Visto em DVD em 11-ABR-2007, Quarta-feira
Neste que é um dos curta-metragens mais famosos de todos os tempos (apenas 16 minutos), Luis Buñuel estréia na direção sem qualquer preocupação narrativa e com imenso desejo de exteriorizar sua concepção surrealista de arte, em companhia do então amigo Salvador Dalí, que co-escreveu o "roteiro".
O filme é indecifrável numa primeira sessão. Depois dela, assisti mais 2 vezes. Admirador da lógica que sou, tentei imbuir algum sentido na sucessão de imagens quase sem conexão alguma umas com as outras. Conexões? A caixa que aparece com o cara de bicicleta, com a moça que se veste de homem e no final, despedaçada na praia, enquanto o duo central de atores caminha sobre as pedras. O resto é desconexo demais, e só encontra sentido no âmbito psicológico, metafórico e onírico. Um exemplo é o paralelo entre a lua cortada pela nuvem e o olho aberto pela navalha, numa cena desconcertante em que o mestre de cerimônias é o próprio Buñuel, teoricamente disposto a agredir o espectador (ou escancarar sua alma, visto que os olhos são tidos como os espelhos da alma).
Mas o mais importante de tudo foi minha ânsia em descobrir o sentido do título Um Cão Andaluz.

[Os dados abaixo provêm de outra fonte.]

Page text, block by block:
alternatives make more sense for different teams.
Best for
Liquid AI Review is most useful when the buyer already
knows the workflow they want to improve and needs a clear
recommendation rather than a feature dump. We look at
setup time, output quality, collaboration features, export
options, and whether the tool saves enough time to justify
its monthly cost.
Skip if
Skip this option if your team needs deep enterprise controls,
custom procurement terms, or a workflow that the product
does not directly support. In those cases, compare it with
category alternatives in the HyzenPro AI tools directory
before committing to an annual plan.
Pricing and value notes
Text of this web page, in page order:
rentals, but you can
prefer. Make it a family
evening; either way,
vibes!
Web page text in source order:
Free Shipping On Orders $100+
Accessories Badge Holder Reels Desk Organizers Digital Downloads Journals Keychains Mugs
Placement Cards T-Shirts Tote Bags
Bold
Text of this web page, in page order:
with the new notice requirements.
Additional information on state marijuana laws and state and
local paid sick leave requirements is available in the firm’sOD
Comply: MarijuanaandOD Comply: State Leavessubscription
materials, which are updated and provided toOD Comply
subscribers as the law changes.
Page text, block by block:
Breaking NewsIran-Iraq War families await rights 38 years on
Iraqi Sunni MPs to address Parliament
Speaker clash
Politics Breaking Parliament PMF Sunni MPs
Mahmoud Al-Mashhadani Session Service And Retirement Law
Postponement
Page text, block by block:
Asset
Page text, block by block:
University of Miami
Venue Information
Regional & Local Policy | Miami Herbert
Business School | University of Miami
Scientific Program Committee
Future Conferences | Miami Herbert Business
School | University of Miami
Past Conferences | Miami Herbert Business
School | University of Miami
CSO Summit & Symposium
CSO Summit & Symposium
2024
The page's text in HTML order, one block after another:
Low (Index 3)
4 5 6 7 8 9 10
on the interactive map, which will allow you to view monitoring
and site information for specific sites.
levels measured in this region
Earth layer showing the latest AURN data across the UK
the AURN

Pois bem. Quem já viu o filme sabe que, lá pelas tantas, a mocinha fita uma mariposa na parede. O inseto – Buñuel os estudou antes de enveredar pelas artes – é um espécime da supersticiosamente temida traça da morte. Reparem no momento em que a câmera foca as costas do bicho. Olhem para a figura que se forma. Não parece um cão? Talvez até mesmo um da raça podenco andaluz?
A probabilidade desta associação ser impertinente e tola é muito grande. Nenhuma outra interpretação que li na Internet um dia depois, porém, se atrevia a destrinchar o motivo do filme ter o título que tem. Há todo um leque de teorias acerca das imagens e de qualquer suposto propósito por trás delas. Descobri, por exemplo, que a cena das formigas que emergem nas mãos do homem pode ser uma alusão à expressão francesa "fourmis dans les paumes", que denota um "ardente desejo de matar". Há também a cena do mesmo homem que puxa dois pianos com dois burros mortos sobre eles, dois padres e duas tábuas dos Dez Mandamentos, uma metáfora para o atraso cultural causado através dos tempos pela religião e pela igreja.
Não é possível avaliar o curta de acordo com padrões estabelecidos. Mas não há dúvida de que ele chama a atenção pela concepção artística, pelo absurdo de suas situações e, acima de tudo, por ser uma introdução inclemente ao universo surrealista no cinema. Além disso, o filme acaba bem rápido e não toma muito tempo da platéia. Mas é somente por um grande erro de continuidade (na cena em que a moça é atropelada por um carro) que ele não ganha nota 10/10.
O Cão Andaluz vem num DVD em edição conjunta com A Idade do Ouro, outro trabalho surrealista dirigido por Buñuel em 1930. A seção de extras vem com uma entrevista de 15 minutos com Juan-Luis, filho do diretor, discorrendo sobre Um Cão Andaluz, e outro depoimento de 5 minutos em que ele fala das rusgas que marcaram o relacionamento entre Buñuel e Salvador Dalí após a realização dos dois filmes. Há ainda uma galeria de pinturas surrealistas da época, dois artigos em texto sobre o tema e biografias de Buñuel e Dalí.